Doç. Dr. Necip Hablemitoğlu’nun 18 Aralık 2002’de evinin önünde uğradığı silahlı saldırı sonucu katledilmesine ilişkin soruşturmanın firari şüphelisi durumunda olan ve Bulgaristan’da tutuklu bulunan eski Özel Kuvvetler MAK Alay Komutanı Levent Göktaş hakkındaki iade talepnamesine T24 ulaştı. Talepnamede Göktaş, “tasarlayarak öldürme suçuna azmettirme” ve “suç işlemek amacıyla kurulan örgüte üye olmak” ile suçlandı. Eski MİT’çi Enver Altaylı ve Fetullah Gülen’in sağ kolu olarak bilinen Mustafa Özcan’ın cinayetin planlayıcısı olduğu belirtilen tebliğnamede, Göktaş’ın ise cinayetin azmettiricisi olduğu anlatıldı. Talepnamede, soruşturma kapsamında tutuklanan ve olay yerinde keşif yapan Bozkır’ın da ifadesinde, eylem talimatını Göktaş’ın verdiğini söylediği aktarıldı. Tarkan Mumcuoğlu'nun da tetiği çeken kişi olduğu kaydedildi
Eski Özel Kuvvetler Muharebe ve Arama Kurtarma (MAK) Alay Komutanı emekli Albay Levent Göktaş, Ankara Üniversitesi Öğretim Üyesi Doç. Dr. Necip Hablemitoğlu’nun suikast sonucu öldürülmesine ilişkin Ankara’da yürütülen soruşturma kapsamında hakkında çıkarılan gözaltı kararı sonrası firar etmişti. Türkiye’de yakalanamayan Göktaş, Bulgaristan sınırında yakalanarak gözaltına alınmıştı. Yakalanmasının ardından Türkiye, Adalet Bakanlığı üzerinden Dışişleri Bakanlığı aracılığıyla Bulgaristan’dan Göktaş’ın iadesini istemişti. Ankara Cumhuriyet Başsavcılığınca hazırlanarak Bulgaristan makamlarına gönderilen iade talepnamesine T24 ulaştı.

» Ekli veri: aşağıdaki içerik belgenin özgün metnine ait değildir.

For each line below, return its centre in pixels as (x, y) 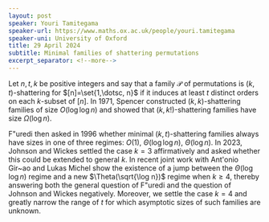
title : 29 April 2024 (45, 46)
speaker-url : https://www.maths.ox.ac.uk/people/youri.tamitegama (122, 31)
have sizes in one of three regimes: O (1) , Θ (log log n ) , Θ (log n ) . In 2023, (125, 142)
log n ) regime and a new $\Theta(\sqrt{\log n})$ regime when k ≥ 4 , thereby (134, 176)
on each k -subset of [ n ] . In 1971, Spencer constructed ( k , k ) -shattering (124, 101)
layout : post (30, 16)
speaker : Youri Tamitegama (53, 23)
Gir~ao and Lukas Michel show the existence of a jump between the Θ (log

29 Eylül’de Bulgaristan makamlarına ulaşan 3 sayfalık talepnamede, Hablemitoğlu’nun, Türkiye’nin ulusal konularında araştırmalar yapan, kitaplar yazarak, konferanslar toplantılar düzenleyen bir akademisyen olduğu belirtilerek, yaptığı çalışmalardan rahatsızlık duyan bazı çevrelerin hedefi haline geldiği ifade edildi. Talep yazısında, Hablemitoğlu’nun öldürüldüğü günün detaylarına yer verilerek, 20 yıllık araştırma sonucunda, soruşturmada gelinen aşamada, olaya karışan şüphelilerin tespit edildiği ve bir kısım şüphelilerin yakın zamanda bu suçtan tutuklandıkları kaydedildi.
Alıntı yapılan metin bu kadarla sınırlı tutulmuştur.